Die Meinung, die hinter dem Holocaust stand, war ein hochgradig rationales und seit vielen Jahrtausenden erprobtes politisches Kalkül

Ipsi du widerlegst nicht, dass meine Definition von Rationalität sinnvoll ist, indem du mit Beispielen argumentierst, wo deine Definition Grundlage ist.
Nach deinem Verständnis von Rationalität war der Holocaust rational. Nach meinem Verständnis nicht. Warum?
1. Es wäre für die Nazis besser gewesen, die vielen hochintelligenten Juden für ihre Zwecke einzuspannen (z.B. in der Forschung), statt sie zu vertreiben oder zu töten.

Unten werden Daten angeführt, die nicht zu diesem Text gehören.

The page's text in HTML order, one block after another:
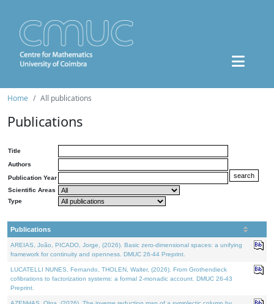
Home All publications
Publications
Title
Authors
Publication Year
Scientific Areas
Type
Publications
AREIAS, João, PICADO, Jorge, (2026). Basic zero-dimensional spaces: a unifying
framework for continuity and openness. DMUC 26-44 Preprint.
LUCATELLI NUNES, Fernando, THOLEN, Walter, (2026). From Grothendieck
cofibrations to factorization systems: a formal 2-monadic account. DMUC 26-43
Preprint.
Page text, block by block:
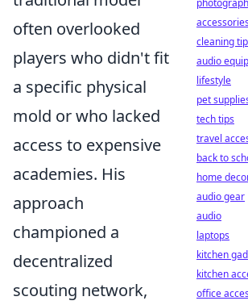
often overlooked
players who didn't fit
a specific physical
mold or who lacked
access to expensive
academies. His
approach
championed a
decentralized
scouting network,
accessories
cleaning
audio
lifestyle
pet
tech tips
travel
back to
home
audio gear
audio
laptops
kitchen
kitchen
office
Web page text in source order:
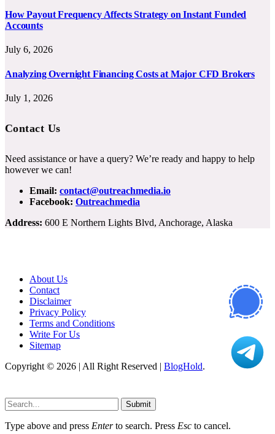
How Payout Frequency Affects Strategy on Instant Funded
Accounts
July 6, 2026
Analyzing Overnight Financing Costs at Major CFD Brokers
July 1, 2026
Contact Us
Need assistance or have a query? We’re ready and happy to help
however we can!
Email: contact@outreachmedia.io
Facebook: Outreachmedia
Address: 600 E Northern Lights Blvd, Anchorage, Alaska
About Us
Contact
Disclaimer
Privacy Policy
Terms and Conditions
Write For Us
Sitemap
Copyright © 2026 | All Right Reserved | BlogHold.
Submit
Type above and press Enterto search. Press Esc to cancel.
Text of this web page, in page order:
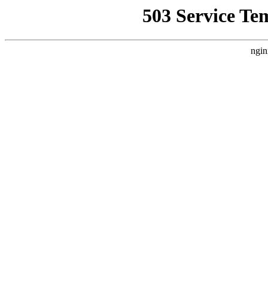
503 Service
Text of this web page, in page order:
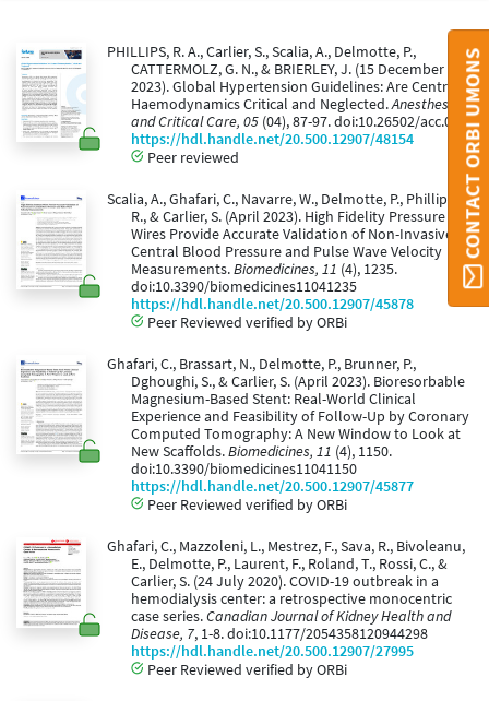
PHILLIPS, R. A., Carlier, S., Scalia, A., Delmotte, P.,
CATTERMOLZ, G. N., & BRIERLEY, J. (15 December
2023). Global Hypertension Guidelines: Are Central
Haemodynamics Critical and Neglected.Anesthesia
and Critical Care, 05 (04), 87-97. doi:10.26502/acc.064
https://hdl.handle.net/20.500.12907/48154
Peer reviewed
Scalia, A., Ghafari, C., Navarre, W., Delmotte, P., Phillips,
R., & Carlier, S. (April 2023). High Fidelity Pressure
Wires Provide Accurate Validation of Non-Invasive
Central Blood Pressure and Pulse Wave Velocity
Measurements.Biomedicines, 11 (4), 1235.
doi:10.3390/biomedicines11041235
https://hdl.handle.net/20.500.12907/45878
Peer Reviewed verified by ORBi
Ghafari, C., Brassart, N., Delmotte, P., Brunner, P.,
Dghoughi, S., & Carlier, S. (April 2023). Bioresorbable
Magnesium-Based Stent: Real-World Clinical
Experience and Feasibility of Follow-Up by Coronary
Computed Tomography: A New Window to Look at
New Scaffolds.Biomedicines, 11 (4), 1150.
doi:10.3390/biomedicines11041150
https://hdl.handle.net/20.500.12907/45877
Peer Reviewed verified by ORBi
Ghafari, C., Mazzoleni, L., Mestrez, F., Sava, R., Bivoleanu,
E., Delmotte, P., Laurent, F., Roland, T., Rossi, C., &
Carlier, S. (24 July 2020). COVID-19 outbreak in a
hemodialysis center: a retrospective monocentric
case series.Canadian Journal of Kidney Health and
Disease, 7, 1-8. doi:10.1177/2054358120944298
https://hdl.handle.net/20.500.12907/27995
Peer Reviewed verified by ORBi
CONTACT ORBI UMONS
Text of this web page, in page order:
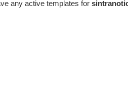
any active templates for
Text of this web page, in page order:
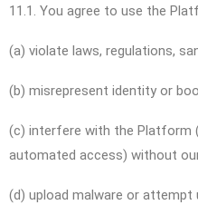
11.1. You agree to use the
(a) violate laws, regulations,
(b) misrepresent identity or
(c) interfere with the Platform
automated access) without
(d) upload malware or attempt
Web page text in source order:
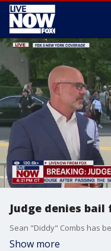
Judge denies bail
Show more
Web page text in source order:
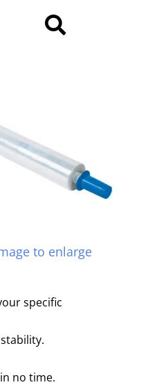
to enlarge
specific
no time.
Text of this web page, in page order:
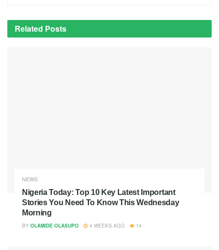
Related Posts
NEWS
Nigeria Today: Top 10 Key Latest Important
Stories You Need To Know This Wednesday
Morning
BY OLAMIDE OLASUPO 4 WEEKS AGO 14
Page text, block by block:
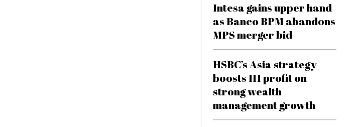
Intesa gains upper hand
as Banco BPM abandons
MPS merger bid
HSBC’s Asia strategy
boosts H1 profit on
strong wealth
management growth
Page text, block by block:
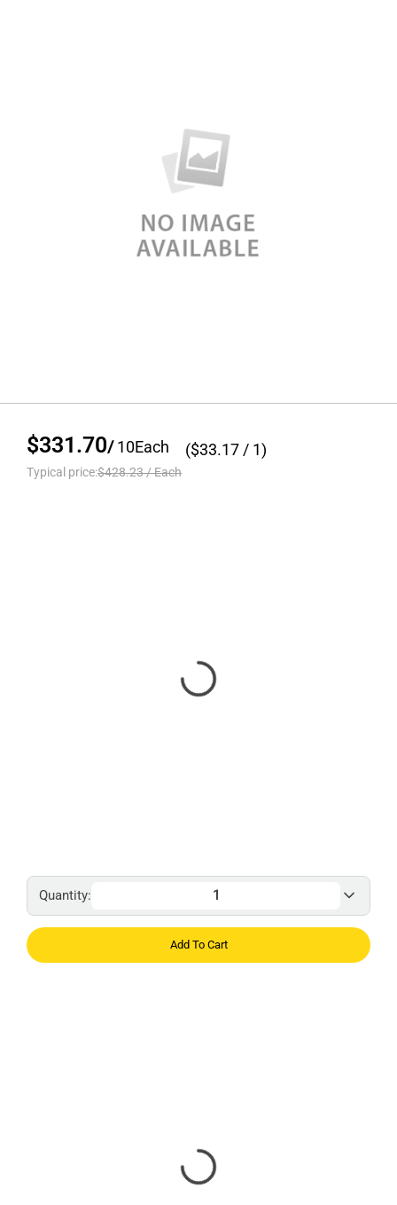
$331.70/10Each
Typical price:$428.23/Each
($33.17 / 1)
Quantity:
Add To Cart
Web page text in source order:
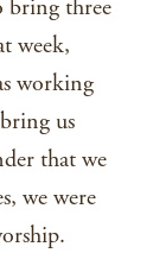
bring three
week,
working
us
that we
we were
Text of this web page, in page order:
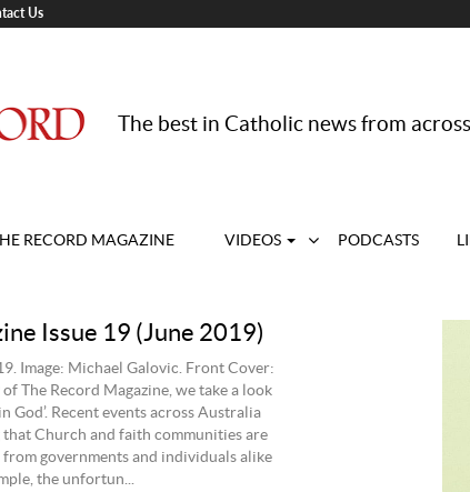
Us
The best in Catholic news from
RECORD MAGAZINE VIDEOS PODCASTS
Issue 19 (June 2019)
Image: Michael Galovic. Front Cover:
The Record Magazine, we take a look
God’. Recent events across Australia
Church and faith communities are
governments and individuals alike
the unfortun...
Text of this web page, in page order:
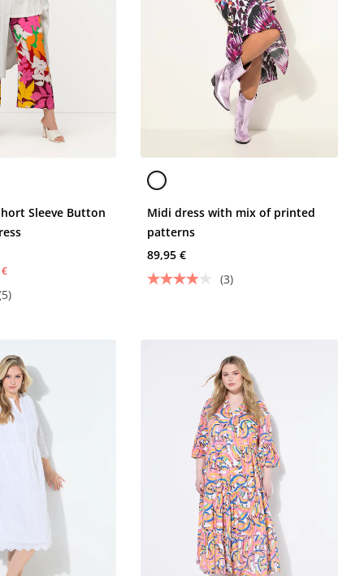
Sleeve Button
Midi dress with mix of printed
patterns
89,95 €
(3)
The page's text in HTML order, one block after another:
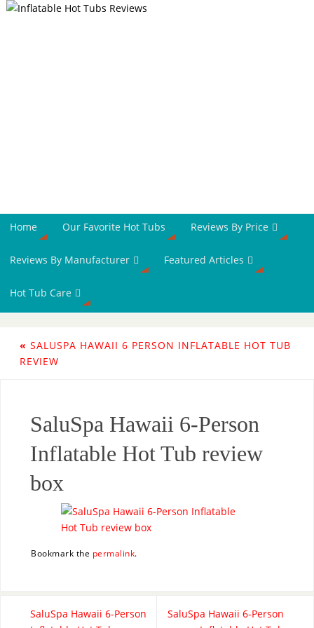
Home Our Favorite Hot Tubs Reviews By Price
Reviews By Manufacturer Featured Articles
Hot Tub Care
« SALUSPA HAWAII 6 PERSON INFLATABLE HOT TUB
REVIEW
SaluSpa Hawaii 6-Person
Inflatable Hot Tub review
box
Bookmark the permalink.
SaluSpa Hawaii 6-Person
SaluSpa Hawaii 6-Person
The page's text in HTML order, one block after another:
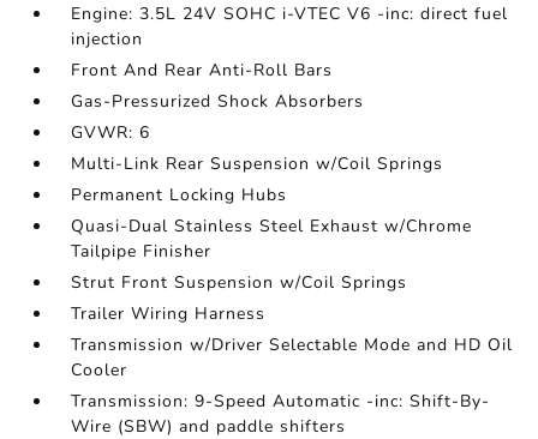
Engine: 3.5L 24V SOHC i-VTEC V6 -inc: direct fuel
injection
Front And Rear Anti-Roll Bars
Gas-Pressurized Shock Absorbers
GVWR: 6
Multi-Link Rear Suspension w/Coil Springs
Permanent Locking Hubs
Quasi-Dual Stainless Steel Exhaust w/Chrome
Tailpipe Finisher
Strut Front Suspension w/Coil Springs
Trailer Wiring Harness
Transmission w/Driver Selectable Mode and HD Oil
Cooler
Transmission: 9-Speed Automatic -inc: Shift-By-
Wire (SBW) and paddle shifters
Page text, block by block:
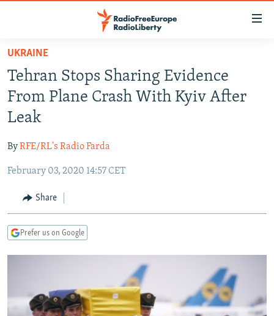
Skip
main
content
Skip
to
main
Navigation
Skip
Search
TO READERS IN RUSSIA
RUSSIA PROGRAMMING
RADIO SVOBODA
RADIO AZATLIQ
MARSHO RADIO
IRAN
KAZAKHSTAN
KYRGYZSTAN
TAJIKISTAN
UZBEKISTAN
SOUTH ASIA
AFGHANISTAN
PAKISTAN
CAUCASUS
ARMENIA
GEORGIA
CENTRAL/SE EUROPE
KOSOVO
BELARUS
VISUALS
RFE/RL INVESTIGATES
SCHEMES
NEWSLETTERS
WIDER EUROPE BY RIKARD JOZWIAK
PODCASTS
UKRAINE
Tehran Stops Sharing Evidence
From Plane Crash With Kyiv After
Leak
ByRFE/RL's Radio Farda
February 03, 2020 14:57 CET
Share
Prefer us on Google
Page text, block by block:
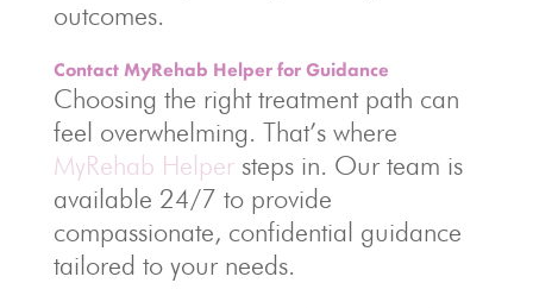
outcomes.
Contact MyRehab Helper for Guidance
Choosing the right treatment path can
feel overwhelming. That’s where
MyRehab Helpersteps in. Our team is
available 24/7 to provide
compassionate, confidential guidance
tailored to your needs.
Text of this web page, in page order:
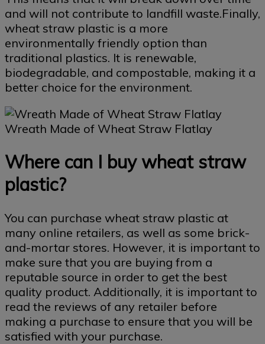
and will not contribute to landfill waste.Finally,
wheat straw plastic is a more
environmentally friendly option than
traditional plastics. It is renewable,
biodegradable, and compostable, making it a
better choice for the environment.
Wreath Made of Wheat Straw Flatlay
Where can I buy wheat straw
plastic?
You can purchase wheat straw plastic at
many online retailers, as well as some brick-
and-mortar stores. However, it is important to
make sure that you are buying from a
reputable source in order to get the best
quality product. Additionally, it is important to
read the reviews of any retailer before
making a purchase to ensure that you will be
satisfied with your purchase.
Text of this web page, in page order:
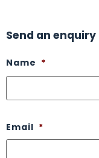
Send an
Name *
Email *
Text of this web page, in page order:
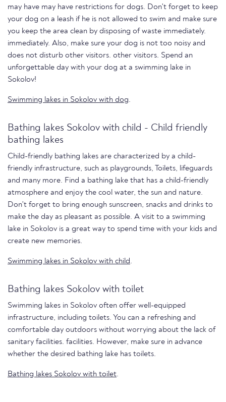
may have may have restrictions for dogs. Don't forget to keep
your dog on a leash if he is not allowed to swim and make sure
you keep the area clean by disposing of waste immediately.
immediately. Also, make sure your dog is not too noisy and
does not disturb other visitors. other visitors. Spend an
unforgettable day with your dog at a swimming lake in
Sokolov!
Swimming lakes in Sokolov with dog.
Bathing lakes Sokolov with child - Child friendly
bathing lakes
Child-friendly bathing lakes are characterized by a child-
friendly infrastructure, such as playgrounds, Toilets, lifeguards
and many more. Find a bathing lake that has a child-friendly
atmosphere and enjoy the cool water, the sun and nature.
Don't forget to bring enough sunscreen, snacks and drinks to
make the day as pleasant as possible. A visit to a swimming
lake in Sokolov is a great way to spend time with your kids and
create new memories.
Swimming lakes in Sokolov with child.
Bathing lakes Sokolov with toilet
Swimming lakes in Sokolov often offer well-equipped
infrastructure, including toilets. You can a refreshing and
comfortable day outdoors without worrying about the lack of
sanitary facilities. facilities. However, make sure in advance
whether the desired bathing lake has toilets.
Bathing lakes Sokolov with toilet.
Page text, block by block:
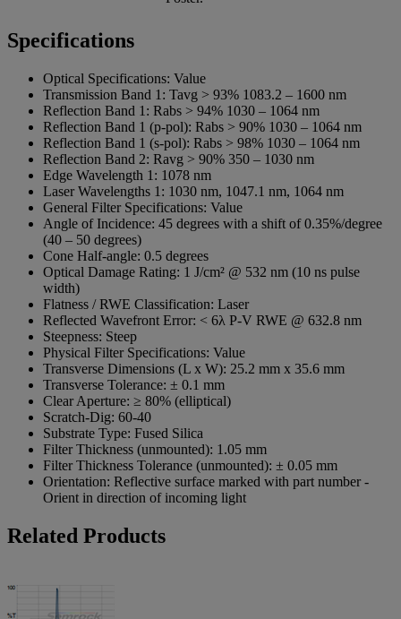
Specifications
Optical Specifications: Value
Transmission Band 1: Tavg > 93% 1083.2 – 1600 nm
Reflection Band 1: Rabs > 94% 1030 – 1064 nm
Reflection Band 1 (p-pol): Rabs > 90% 1030 – 1064 nm
Reflection Band 1 (s-pol): Rabs > 98% 1030 – 1064 nm
Reflection Band 2: Ravg > 90% 350 – 1030 nm
Edge Wavelength 1: 1078 nm
Laser Wavelengths 1: 1030 nm, 1047.1 nm, 1064 nm
General Filter Specifications: Value
Angle of Incidence: 45 degrees with a shift of 0.35%/degree
(40 – 50 degrees)
Cone Half-angle: 0.5 degrees
Optical Damage Rating: 1 J/cm² @ 532 nm (10 ns pulse
width)
Flatness / RWE Classification: Laser
Reflected Wavefront Error: < 6λ P-V RWE @ 632.8 nm
Steepness: Steep
Physical Filter Specifications: Value
Transverse Dimensions (L x W): 25.2 mm x 35.6 mm
Transverse Tolerance: ± 0.1 mm
Clear Aperture: ≥ 80% (elliptical)
Scratch-Dig: 60-40
Substrate Type: Fused Silica
Filter Thickness (unmounted): 1.05 mm
Filter Thickness Tolerance (unmounted): ± 0.05 mm
Orientation: Reflective surface marked with part number -
Orient in direction of incoming light
Related Products

Wer weiß wie dann der Krieg verlaufen wäre.
2. Wenn es nur darum ging einen Sündenbock zu finden, dann hätten die bösen Demokraten, Kapitalisten und Kommunisten schon ausgereicht.
3. Die Begründung, warum die Juden zu vernichten seien waren irrational, weil sie auf keiner gültigen Grundlage aufbaute. Die Rassenideologie ist in meinen Augen völlig irrational und damit die Weltsicht die darauf aufbaut.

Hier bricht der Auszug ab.